Produce a word-for-word copy of the listing below without its pictures.

╭──

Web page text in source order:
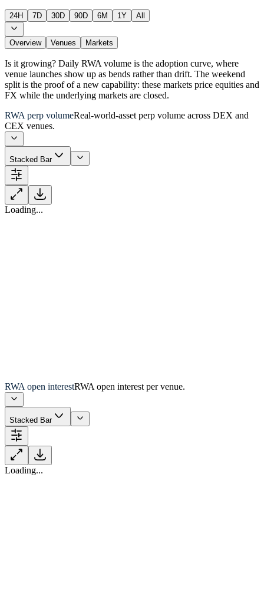
24H 7D 30D 90D 6M 1Y All
Overview Venues Markets
Is it growing? Daily RWA volume is the adoption curve, where
venue launches show up as bends rather than drift. The weekend
split is the proof of a new capability: these markets price equities and
FX while the underlying markets are closed.
RWA perp volumeReal-world-asset perp volume across DEX and
CEX venues.
Stacked Bar
Loading...
RWA open interestRWA open interest per venue.
Stacked Bar
Loading...
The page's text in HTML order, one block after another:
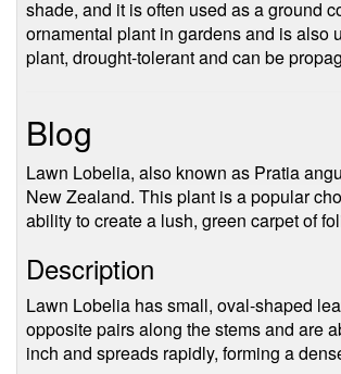
shade, and it is often used as a ground
ornamental plant in gardens and is also
plant, drought-tolerant and can be
Blog
Lawn Lobelia, also known as Pratia
New Zealand. This plant is a popular
ability to create a lush, green carpet of
Description
Lawn Lobelia has small, oval-shaped
opposite pairs along the stems and are
inch and spreads rapidly, forming a
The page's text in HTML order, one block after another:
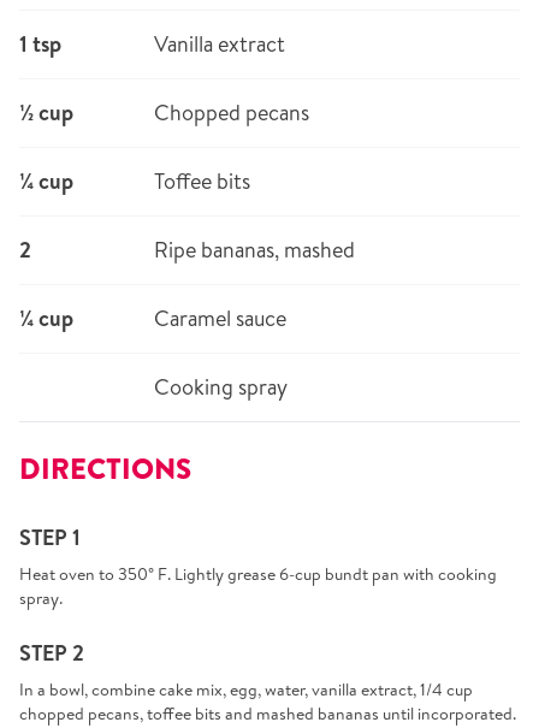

╰──

## RESPONSE TO THIS EXERCISE
Web page text in source order:
24H 7D 30D 90D 6M 1Y All
Overview Venues Markets
Is it growing? Daily RWA volume is the adoption curve, where
venue launches show up as bends rather than drift. The weekend
split is the proof of a new capability: these markets price equities and
FX while the underlying markets are closed.
RWA perp volumeReal-world-asset perp volume across DEX and
CEX venues.
Stacked Bar
Loading...
RWA open interestRWA open interest per venue.
Stacked Bar
Loading...
The page's text in HTML order, one block after another:
shade, and it is often used as a ground
ornamental plant in gardens and is also
plant, drought-tolerant and can be
Blog
Lawn Lobelia, also known as Pratia
New Zealand. This plant is a popular
ability to create a lush, green carpet of
Description
Lawn Lobelia has small, oval-shaped
opposite pairs along the stems and are
inch and spreads rapidly, forming a
The page's text in HTML order, one block after another:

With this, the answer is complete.